### Task statement
Each line of the records that holds the word "handle" should be copied out.

### Records to use
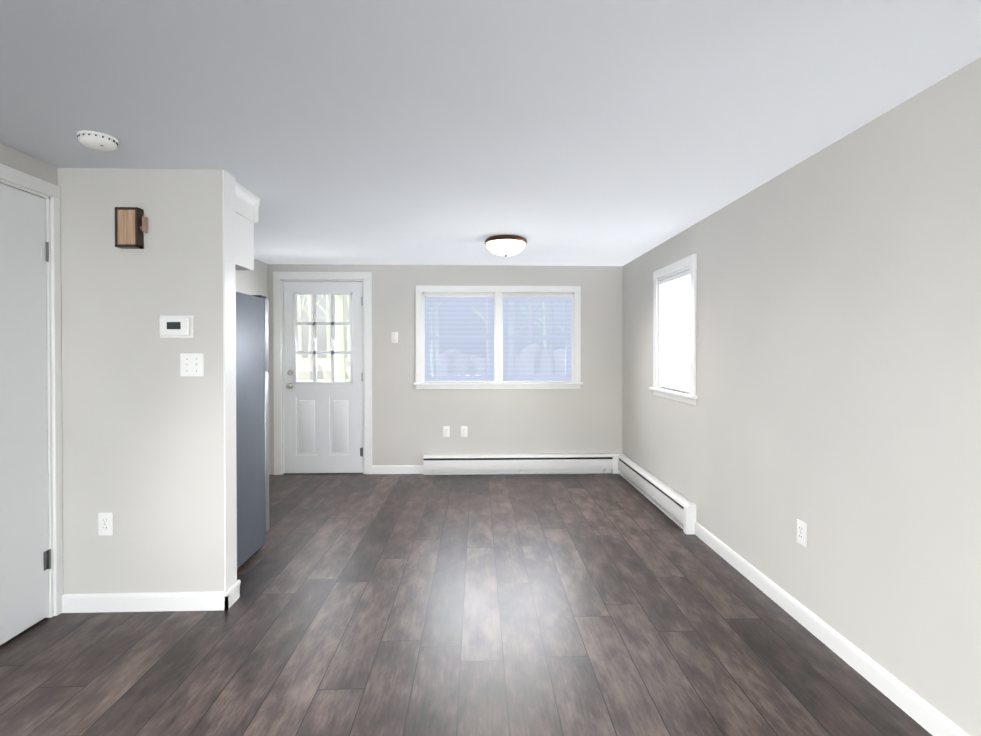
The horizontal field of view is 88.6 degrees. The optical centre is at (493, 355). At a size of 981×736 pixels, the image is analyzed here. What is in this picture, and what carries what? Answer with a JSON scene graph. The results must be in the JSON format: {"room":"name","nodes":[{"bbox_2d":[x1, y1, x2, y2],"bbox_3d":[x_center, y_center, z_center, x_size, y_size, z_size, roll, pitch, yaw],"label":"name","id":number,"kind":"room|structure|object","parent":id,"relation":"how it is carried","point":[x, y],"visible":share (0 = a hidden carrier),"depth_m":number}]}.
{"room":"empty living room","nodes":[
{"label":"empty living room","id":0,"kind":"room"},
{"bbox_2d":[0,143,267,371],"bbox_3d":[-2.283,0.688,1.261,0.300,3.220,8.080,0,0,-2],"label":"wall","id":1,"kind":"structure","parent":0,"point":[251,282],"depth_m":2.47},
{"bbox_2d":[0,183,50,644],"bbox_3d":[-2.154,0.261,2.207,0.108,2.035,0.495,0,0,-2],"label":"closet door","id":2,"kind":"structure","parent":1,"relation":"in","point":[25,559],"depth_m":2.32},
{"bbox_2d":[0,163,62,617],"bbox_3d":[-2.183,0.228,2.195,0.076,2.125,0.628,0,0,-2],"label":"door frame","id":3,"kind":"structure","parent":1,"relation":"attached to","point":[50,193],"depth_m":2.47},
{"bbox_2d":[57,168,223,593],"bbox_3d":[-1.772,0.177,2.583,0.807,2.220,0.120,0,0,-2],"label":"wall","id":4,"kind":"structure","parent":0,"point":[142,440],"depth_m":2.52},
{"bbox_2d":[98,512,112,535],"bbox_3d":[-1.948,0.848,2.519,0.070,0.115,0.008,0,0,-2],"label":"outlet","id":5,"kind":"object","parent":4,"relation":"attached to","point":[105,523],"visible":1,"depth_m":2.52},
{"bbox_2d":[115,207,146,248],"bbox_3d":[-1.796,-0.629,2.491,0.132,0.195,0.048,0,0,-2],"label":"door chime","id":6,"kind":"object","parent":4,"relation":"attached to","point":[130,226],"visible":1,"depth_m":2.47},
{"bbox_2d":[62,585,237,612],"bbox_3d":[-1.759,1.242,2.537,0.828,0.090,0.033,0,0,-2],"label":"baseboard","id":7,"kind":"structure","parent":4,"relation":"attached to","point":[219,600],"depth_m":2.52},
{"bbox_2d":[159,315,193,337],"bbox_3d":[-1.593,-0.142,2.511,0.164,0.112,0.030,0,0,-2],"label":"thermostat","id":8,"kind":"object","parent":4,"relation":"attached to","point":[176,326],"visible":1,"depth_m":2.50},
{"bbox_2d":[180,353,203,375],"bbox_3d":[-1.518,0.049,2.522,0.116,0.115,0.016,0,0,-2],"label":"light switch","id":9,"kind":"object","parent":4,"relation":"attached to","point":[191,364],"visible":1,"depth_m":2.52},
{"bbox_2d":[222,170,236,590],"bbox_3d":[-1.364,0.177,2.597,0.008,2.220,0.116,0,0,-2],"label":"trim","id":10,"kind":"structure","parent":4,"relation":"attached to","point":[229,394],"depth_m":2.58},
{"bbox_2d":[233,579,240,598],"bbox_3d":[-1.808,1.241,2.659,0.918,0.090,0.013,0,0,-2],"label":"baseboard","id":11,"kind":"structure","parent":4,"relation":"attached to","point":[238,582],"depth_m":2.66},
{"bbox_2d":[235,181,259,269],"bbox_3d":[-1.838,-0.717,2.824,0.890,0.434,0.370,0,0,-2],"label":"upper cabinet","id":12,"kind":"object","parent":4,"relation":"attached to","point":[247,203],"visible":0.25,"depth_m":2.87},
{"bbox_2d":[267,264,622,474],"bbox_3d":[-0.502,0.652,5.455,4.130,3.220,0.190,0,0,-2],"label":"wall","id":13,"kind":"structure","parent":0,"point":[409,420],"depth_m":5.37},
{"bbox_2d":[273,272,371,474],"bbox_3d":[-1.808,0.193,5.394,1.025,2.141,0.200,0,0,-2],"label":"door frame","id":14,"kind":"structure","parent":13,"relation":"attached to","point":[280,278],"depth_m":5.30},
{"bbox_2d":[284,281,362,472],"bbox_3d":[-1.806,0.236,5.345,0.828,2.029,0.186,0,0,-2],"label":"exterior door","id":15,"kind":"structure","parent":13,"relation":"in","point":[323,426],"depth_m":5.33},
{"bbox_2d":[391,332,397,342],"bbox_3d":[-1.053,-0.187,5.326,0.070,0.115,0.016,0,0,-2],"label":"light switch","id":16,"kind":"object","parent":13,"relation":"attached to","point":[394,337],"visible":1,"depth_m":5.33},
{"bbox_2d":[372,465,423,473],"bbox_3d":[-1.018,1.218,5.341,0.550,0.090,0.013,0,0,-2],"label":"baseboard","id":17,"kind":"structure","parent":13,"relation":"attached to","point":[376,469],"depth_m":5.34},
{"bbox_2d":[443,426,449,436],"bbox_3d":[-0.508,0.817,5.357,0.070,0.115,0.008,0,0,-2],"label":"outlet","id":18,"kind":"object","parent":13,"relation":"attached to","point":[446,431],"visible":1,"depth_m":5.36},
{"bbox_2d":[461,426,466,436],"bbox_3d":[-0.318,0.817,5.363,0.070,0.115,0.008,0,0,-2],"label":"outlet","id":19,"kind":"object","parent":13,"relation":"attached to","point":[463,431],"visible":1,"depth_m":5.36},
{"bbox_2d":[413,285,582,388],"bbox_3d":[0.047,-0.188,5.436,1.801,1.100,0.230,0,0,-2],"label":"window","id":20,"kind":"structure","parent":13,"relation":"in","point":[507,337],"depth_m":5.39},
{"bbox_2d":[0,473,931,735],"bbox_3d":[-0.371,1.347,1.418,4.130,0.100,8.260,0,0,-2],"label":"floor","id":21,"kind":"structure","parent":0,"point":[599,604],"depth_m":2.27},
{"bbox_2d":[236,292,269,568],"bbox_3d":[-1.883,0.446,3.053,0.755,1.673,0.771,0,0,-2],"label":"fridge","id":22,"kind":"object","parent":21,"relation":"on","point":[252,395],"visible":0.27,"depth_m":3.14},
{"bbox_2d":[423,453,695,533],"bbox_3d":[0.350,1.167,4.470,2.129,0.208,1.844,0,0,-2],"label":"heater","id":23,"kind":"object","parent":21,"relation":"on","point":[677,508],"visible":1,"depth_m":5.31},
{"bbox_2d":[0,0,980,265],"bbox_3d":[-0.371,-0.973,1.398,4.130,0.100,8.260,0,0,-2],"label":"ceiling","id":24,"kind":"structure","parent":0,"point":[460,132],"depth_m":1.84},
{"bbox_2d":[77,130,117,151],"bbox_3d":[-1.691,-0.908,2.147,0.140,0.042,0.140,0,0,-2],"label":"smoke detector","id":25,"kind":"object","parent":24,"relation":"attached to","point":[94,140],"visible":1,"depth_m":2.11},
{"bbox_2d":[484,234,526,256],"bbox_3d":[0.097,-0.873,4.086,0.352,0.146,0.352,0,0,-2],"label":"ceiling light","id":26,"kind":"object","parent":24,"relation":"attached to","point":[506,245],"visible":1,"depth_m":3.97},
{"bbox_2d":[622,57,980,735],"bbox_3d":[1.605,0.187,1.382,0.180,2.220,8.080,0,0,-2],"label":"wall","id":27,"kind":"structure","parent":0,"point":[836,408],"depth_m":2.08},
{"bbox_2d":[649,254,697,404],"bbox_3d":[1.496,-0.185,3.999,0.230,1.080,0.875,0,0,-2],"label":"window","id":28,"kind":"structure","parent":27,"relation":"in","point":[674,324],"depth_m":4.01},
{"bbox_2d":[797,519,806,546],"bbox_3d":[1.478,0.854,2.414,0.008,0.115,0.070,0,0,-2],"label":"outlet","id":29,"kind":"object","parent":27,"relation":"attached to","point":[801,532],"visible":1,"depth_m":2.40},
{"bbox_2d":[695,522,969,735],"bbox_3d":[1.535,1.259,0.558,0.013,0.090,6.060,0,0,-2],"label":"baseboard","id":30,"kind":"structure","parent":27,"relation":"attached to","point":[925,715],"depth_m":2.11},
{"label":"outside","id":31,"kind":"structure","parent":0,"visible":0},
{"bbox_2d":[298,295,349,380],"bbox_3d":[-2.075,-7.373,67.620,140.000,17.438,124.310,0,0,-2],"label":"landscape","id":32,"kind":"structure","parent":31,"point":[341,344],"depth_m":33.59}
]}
==
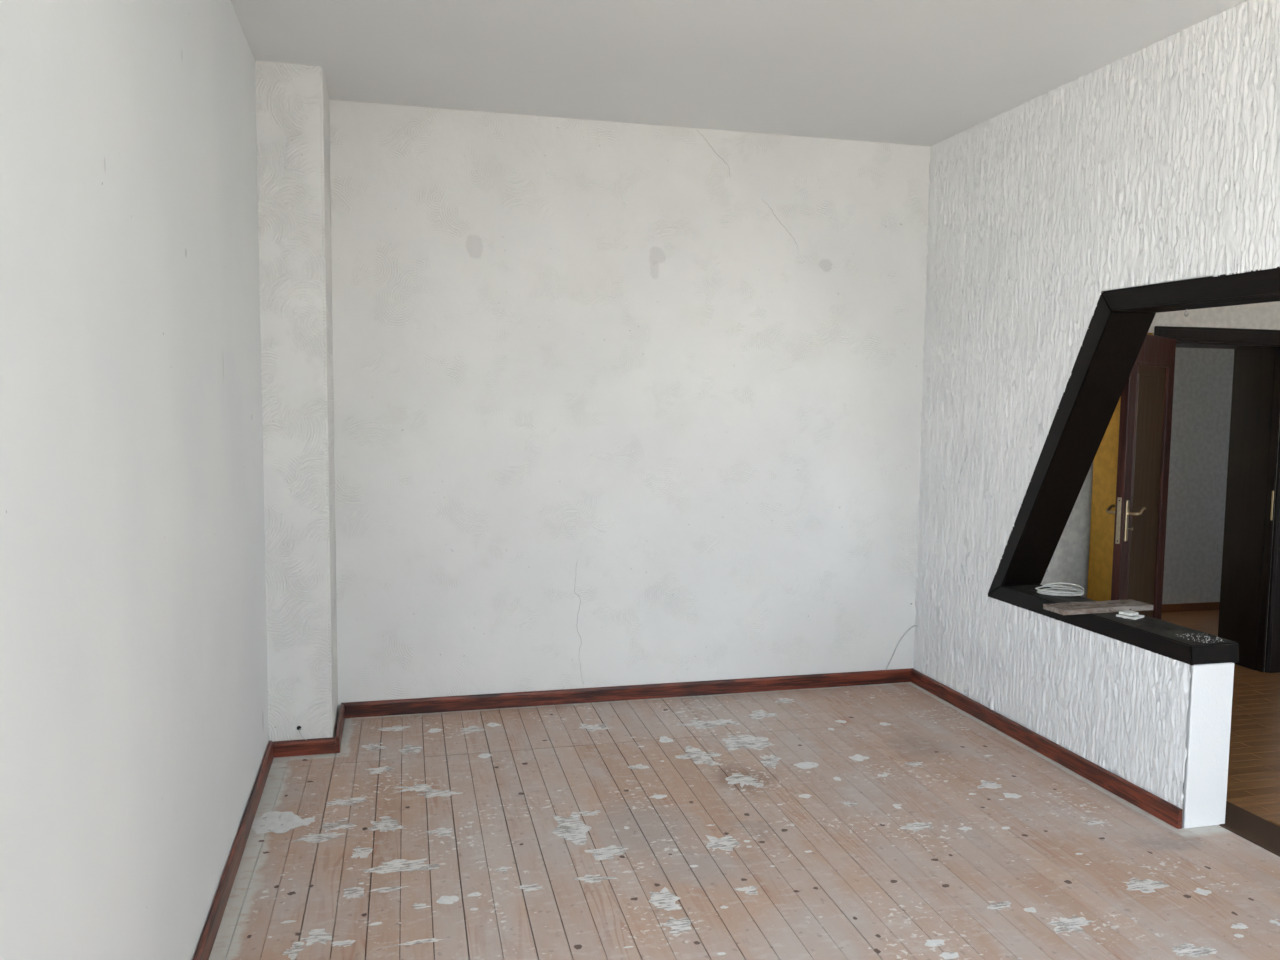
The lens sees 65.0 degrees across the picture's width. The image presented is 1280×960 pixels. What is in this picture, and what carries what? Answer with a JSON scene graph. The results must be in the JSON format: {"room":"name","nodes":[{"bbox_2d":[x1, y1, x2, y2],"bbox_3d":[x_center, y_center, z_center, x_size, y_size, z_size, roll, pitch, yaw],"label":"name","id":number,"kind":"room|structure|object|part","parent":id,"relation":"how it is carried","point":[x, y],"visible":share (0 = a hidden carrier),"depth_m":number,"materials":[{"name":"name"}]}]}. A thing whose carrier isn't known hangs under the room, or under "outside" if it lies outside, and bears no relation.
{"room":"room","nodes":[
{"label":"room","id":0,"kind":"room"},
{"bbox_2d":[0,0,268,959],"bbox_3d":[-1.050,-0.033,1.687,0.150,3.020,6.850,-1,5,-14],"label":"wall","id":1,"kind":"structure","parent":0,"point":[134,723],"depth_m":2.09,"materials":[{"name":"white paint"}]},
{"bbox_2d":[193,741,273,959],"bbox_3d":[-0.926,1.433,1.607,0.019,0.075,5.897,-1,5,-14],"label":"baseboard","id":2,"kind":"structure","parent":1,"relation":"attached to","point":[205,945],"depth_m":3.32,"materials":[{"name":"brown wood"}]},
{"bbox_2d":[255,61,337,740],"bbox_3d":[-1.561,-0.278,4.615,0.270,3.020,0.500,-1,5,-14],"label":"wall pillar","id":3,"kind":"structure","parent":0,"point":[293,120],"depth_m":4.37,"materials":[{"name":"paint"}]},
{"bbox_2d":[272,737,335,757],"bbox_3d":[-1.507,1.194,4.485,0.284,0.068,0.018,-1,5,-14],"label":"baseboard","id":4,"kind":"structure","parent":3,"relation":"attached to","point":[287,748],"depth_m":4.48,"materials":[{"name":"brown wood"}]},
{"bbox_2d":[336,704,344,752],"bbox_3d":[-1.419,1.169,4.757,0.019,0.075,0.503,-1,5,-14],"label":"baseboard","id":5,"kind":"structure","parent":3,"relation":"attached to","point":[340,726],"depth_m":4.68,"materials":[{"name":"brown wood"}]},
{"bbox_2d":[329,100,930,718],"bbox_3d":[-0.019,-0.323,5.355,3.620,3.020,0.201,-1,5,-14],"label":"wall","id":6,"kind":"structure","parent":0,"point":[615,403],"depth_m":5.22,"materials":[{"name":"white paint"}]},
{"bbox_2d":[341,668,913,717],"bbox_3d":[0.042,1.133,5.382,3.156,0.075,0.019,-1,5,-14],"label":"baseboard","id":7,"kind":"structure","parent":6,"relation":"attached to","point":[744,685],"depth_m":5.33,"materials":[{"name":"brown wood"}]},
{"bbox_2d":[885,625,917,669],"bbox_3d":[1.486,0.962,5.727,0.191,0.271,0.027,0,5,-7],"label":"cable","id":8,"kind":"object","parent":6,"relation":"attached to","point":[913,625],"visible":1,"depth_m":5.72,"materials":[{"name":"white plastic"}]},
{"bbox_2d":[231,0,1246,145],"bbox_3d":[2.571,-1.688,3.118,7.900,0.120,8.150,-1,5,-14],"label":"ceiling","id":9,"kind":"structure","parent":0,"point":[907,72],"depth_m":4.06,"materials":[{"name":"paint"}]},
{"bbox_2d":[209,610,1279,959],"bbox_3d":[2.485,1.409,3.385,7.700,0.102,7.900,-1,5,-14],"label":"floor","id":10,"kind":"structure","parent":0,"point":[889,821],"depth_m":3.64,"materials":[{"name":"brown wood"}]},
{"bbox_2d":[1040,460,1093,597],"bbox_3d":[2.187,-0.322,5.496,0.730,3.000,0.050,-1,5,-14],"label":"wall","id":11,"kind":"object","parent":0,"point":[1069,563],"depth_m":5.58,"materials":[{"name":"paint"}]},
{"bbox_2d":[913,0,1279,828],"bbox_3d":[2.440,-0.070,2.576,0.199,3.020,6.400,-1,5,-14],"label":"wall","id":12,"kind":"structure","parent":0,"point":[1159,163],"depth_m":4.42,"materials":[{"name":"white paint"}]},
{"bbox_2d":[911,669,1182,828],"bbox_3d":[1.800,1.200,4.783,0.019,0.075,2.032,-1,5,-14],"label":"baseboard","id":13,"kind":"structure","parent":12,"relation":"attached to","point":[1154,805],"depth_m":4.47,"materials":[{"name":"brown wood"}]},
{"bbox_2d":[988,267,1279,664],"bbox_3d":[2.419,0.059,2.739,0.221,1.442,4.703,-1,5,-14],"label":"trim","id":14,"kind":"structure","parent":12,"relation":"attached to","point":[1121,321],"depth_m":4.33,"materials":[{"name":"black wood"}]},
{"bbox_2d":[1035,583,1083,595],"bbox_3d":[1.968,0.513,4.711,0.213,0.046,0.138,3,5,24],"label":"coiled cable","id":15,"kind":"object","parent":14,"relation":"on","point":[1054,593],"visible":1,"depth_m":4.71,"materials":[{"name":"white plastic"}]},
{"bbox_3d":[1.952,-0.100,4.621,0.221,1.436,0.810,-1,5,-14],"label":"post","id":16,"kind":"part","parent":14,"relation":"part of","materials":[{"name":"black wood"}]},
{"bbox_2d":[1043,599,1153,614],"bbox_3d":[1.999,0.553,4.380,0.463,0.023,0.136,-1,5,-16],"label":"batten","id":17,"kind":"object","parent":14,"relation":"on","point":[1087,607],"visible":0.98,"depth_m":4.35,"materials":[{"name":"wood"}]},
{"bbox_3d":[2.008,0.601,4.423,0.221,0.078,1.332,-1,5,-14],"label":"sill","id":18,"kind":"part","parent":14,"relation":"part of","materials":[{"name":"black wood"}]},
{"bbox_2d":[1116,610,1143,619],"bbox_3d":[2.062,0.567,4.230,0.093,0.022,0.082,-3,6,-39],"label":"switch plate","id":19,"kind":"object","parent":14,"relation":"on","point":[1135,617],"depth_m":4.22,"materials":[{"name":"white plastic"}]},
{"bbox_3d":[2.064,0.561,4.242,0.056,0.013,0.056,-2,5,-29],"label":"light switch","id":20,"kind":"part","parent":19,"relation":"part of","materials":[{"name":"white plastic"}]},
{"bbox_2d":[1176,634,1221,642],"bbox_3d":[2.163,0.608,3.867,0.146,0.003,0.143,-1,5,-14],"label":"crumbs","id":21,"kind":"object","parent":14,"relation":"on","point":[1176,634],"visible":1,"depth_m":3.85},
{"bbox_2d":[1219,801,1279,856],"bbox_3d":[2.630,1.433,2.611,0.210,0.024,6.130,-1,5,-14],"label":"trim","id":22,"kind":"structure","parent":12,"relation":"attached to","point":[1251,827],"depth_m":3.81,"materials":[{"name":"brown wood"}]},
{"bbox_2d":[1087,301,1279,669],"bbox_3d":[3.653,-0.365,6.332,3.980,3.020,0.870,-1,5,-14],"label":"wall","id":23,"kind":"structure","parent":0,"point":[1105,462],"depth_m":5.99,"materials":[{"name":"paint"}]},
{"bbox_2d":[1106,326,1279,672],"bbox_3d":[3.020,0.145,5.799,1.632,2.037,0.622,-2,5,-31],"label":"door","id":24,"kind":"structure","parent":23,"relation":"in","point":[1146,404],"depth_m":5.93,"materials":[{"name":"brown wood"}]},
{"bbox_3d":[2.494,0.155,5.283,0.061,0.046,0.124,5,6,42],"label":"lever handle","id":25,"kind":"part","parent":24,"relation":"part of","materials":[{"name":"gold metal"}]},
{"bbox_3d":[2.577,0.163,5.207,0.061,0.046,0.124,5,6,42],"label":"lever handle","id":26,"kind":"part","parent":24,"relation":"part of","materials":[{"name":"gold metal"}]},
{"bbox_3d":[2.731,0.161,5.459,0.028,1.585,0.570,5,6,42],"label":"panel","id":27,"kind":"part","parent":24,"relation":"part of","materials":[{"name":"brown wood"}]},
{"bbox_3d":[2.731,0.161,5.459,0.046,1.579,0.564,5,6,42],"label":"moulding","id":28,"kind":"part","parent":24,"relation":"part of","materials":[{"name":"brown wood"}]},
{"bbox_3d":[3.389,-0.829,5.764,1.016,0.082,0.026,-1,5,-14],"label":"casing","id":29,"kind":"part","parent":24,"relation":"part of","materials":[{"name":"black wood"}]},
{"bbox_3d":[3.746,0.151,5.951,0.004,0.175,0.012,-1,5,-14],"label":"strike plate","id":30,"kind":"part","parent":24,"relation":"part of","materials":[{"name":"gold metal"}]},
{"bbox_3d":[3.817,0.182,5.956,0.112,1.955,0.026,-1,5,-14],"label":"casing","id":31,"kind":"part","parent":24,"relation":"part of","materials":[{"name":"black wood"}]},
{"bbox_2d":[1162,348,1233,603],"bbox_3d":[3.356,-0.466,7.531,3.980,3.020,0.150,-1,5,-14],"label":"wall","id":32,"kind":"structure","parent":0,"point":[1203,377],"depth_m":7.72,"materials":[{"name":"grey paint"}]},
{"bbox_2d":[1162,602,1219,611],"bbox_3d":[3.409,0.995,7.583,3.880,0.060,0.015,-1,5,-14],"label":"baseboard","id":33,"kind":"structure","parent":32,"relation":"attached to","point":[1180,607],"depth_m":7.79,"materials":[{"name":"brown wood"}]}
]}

### Answer to this problem
{"bbox_3d":[2.494,0.155,5.283,0.061,0.046,0.124,5,6,42],"label":"lever handle","id":25,"kind":"part","parent":24,"relation":"part of","materials":[{"name":"gold metal"}]},
{"bbox_3d":[2.577,0.163,5.207,0.061,0.046,0.124,5,6,42],"label":"lever handle","id":26,"kind":"part","parent":24,"relation":"part of","materials":[{"name":"gold metal"}]},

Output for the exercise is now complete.